Talvez nenhum caso ilustre com tanta precisão o ocorrido com os nazistas depois da II Guerra Mundial como a história de Karl Silberbauer (1911-1972), o homem que prendeu a vítima mais famosa da Shoah, Anne Frank, a menina alemã que se escondeu com sua família em uma casa dos canais de Amsterdã e cujo diário se transformou em um símbolo da morte de seis milhões de judeus durante o Holocausto.

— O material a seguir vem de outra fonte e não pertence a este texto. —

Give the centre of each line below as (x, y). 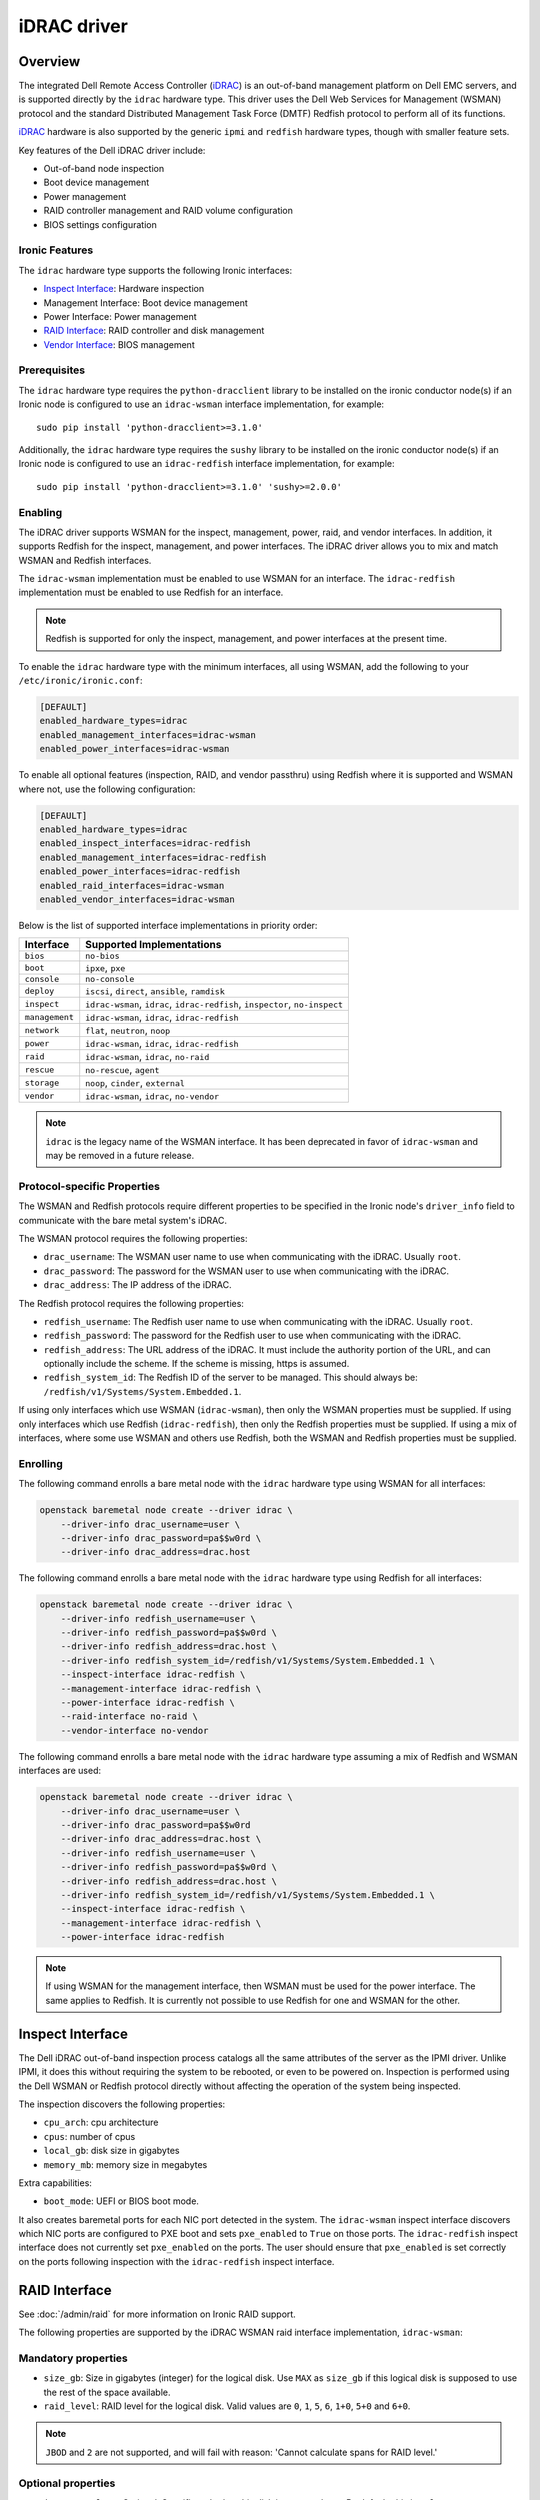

Siberbauer, oficial da Gestapo na Holanda, recebeu a ordem de ir até a rua Prinsengracht 263 porque havia ali judeus escondidos, embora sempre tivesse dito que desconhecia quem fez a denúncia, já que ele não recebeu pessoalmente o telefonema, mas seu superior, Julius Dettman, que se suicidou depois da guerra. De fato, nunca se soube quem foi o delator da família Frank. O caçador de nazistas Simon Wiesenthal localizou Siberbauer em 1963: trabalhava como policial em Viena. Foi afastado de suas funções durante a investigação, apesar de em 1964 ter sido declarado inocente porque se limitou “a cumprir ordens” durante a prisão. Voltou a seu trabalho e faleceu em 1972. Uma investigação de 2011 da revista alemã Focus revelou o que estivera fazendo durante os anos em que sumiu do mapa: trabalhou para os serviços secretos da República Federal da Alemanha.